Mac or PC
Mac
The Macintosh, or Mac, is a series of several lines of personal computers designed, developed, and marketed by Apple Inc. The first Macintosh was introduced on January 24, 1984; it was the first commercially successful personal computer to feature a mouse and a graphical user interface rather than a command-line interface.
Through the second half of the 1980s, the company built market share only to see it dissipate in the 1990s as the personal computer market shifted towards IBM PC compatible machines running MS-DOS and Microsoft Windows. Apple consolidated multiple consumer-level desktop models into the 1998 iMac all-in-one, which was a sales success and saw the Macintosh brand revitalized. Current Mac systems are mainly targeted at the home, education, and creative professional markets. They are: the aforementioned (though upgraded) iMac and the entry-level Mac mini desktop models, the workstation-level Mac Pro tower, the MacBook, MacBook Air and MacBook Pro laptops, and the Xserve server.
Microsoft
Microsoft Corporation (NASDAQ: MSFT, HKEX: 4338) is a multinational computer technology corporation that develops, manufactures, licenses, and supports a wide range of software products for computing devices. Headquartered in Redmond, Washington, USA, its most profitable products are the Microsoft Windows operating system and the Microsoft Office suite of productivity software. As of the third quarter of 2009, Microsoft was ranked as the third largest company in the world, following PetroChina and ExxonMobil. It is also one of the largest technological corporations in the world.

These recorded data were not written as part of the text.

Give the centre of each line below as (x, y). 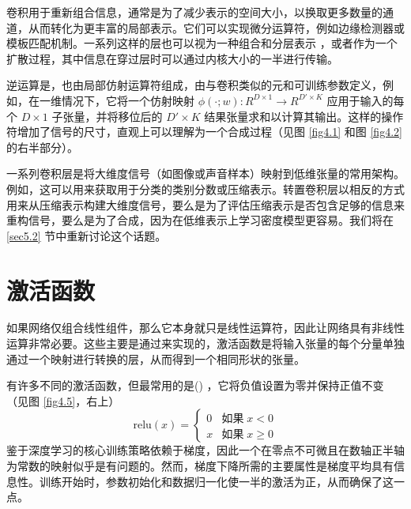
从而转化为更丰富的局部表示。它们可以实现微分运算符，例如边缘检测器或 (216, 27)
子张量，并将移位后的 (107, 116)
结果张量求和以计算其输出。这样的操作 (304, 116)
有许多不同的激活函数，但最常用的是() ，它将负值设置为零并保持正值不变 (195, 385)
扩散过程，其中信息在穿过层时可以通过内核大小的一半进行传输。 (172, 58)
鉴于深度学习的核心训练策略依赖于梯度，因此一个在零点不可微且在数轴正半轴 (205, 450)
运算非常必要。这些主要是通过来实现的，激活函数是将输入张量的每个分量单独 (205, 343)
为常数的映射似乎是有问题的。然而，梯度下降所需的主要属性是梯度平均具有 (200, 466)

The company was founded on April 4, 1975, to develop and sell BASIC interpreters for the Altair 8800. Microsoft rose to dominate the home computer operating system market with MS-DOS in the mid-1980s, followed by the Windows line of operating systems. Many of its products have achieved near-ubiquity in the desktop computer market. One commentator notes that Microsoft's original mission was "a computer on every desk and in every home, running Microsoft software." Microsoft possesses footholds in other markets, with assets such as the MSNBC cable television network and the MSN Internet portal. The company also markets both computer hardware products such as the Microsoft mouse and the Microsoft Natural keyboard, as well as home entertainment products such as the Xbox, Xbox 360, Zune and MSN TV. The company's initial public stock offering (IPO) was in 1986; the ensuing rise of the company's stock price has made four billionaires and an estimated 12,000 millionaires from Microsoft employees.
Competitive Advertising
Macintosh advertisements have usually attacked the established market leader, directly or indirectly. They tend to portray the Mac as an alternative to overly complex or unreliable PCs. Apple hyped the introduction of the original Mac with their 1984 commercial, which aired during the Super Bowl. It was supplemented by a number of printed pamphlets and other TV ads demonstrating the new interface and emphasizing the mouse. Many more brochures for new models like the Macintosh Plus and the Performa followed. In the 1990s, Apple started the "What's on your PowerBook?" campaign, with print ads and television commercials featuring celebrities describing how the PowerBook helps them in their businesses and everyday lives. In 1995, Apple responded to the introduction of Windows 95 with several print ads and a television commercial demonstrating its disadvantages and lack of innovation. In 1997 the Think Different campaign introduced Apple's new slogan, and in 2002 the Switch campaign followed. The most recent advertising strategy by Apple is the Get a Mac campaign, with North American, UK and Japanese variants.
"I'm a PC" is the title for a television advertising campaign created for Microsoft by ad agency Crispin Porter + Bogusky (CPB). The series first began to appear in September, 2008. The new series of commercials replace those that featured the pairing of Jerry Seinfeld and Bill Gates.
The $300 million dollar advertising campaign was designed to challenge Apple's Get a Mac campaign by showing everyday people to be PC users.
The campaign was met with some criticism due to the discovery that the advertisements were created using the computers and operating system of Microsoft's main competitor, Apple Inc.
The ad series features prominent and popular individuals saying "I'm a PC" and has appearances by common international users as well as personalities such as writer Deepak Chopra, mixed martial artist Rashad Evans, actress Eva Longoria Parker, photographer Geoff Green and singer Pharrell Williams.
The campaign was created by the CPB advertising agency and exhibited normal PC users to be found everywhere. It was the second phase of Microsoft's 2008 efforts to displace the ubiquity of Apple's "Get a Mac" ads, which portrayed the Mac as "cool and intuitive" and the PC as "boring and clunky". The Microsoft spots typically opened with an image of Sean Siler, a Microsoft employee stating "I'm a PC, and I've been made into a stereotype".
The composition was made to be initially resemble that of the Apple campaign, as Siler bears a resemblance to John Hodgman, the "PC" counterpart to Justin Long as a Mac in the Apple commercials.
The advertisements are also interspersed with various non-famous users who proclaim "I'm a PC" from a variety of places and in a number of methods. The intent is to demonstrate how PC users are ordinary people.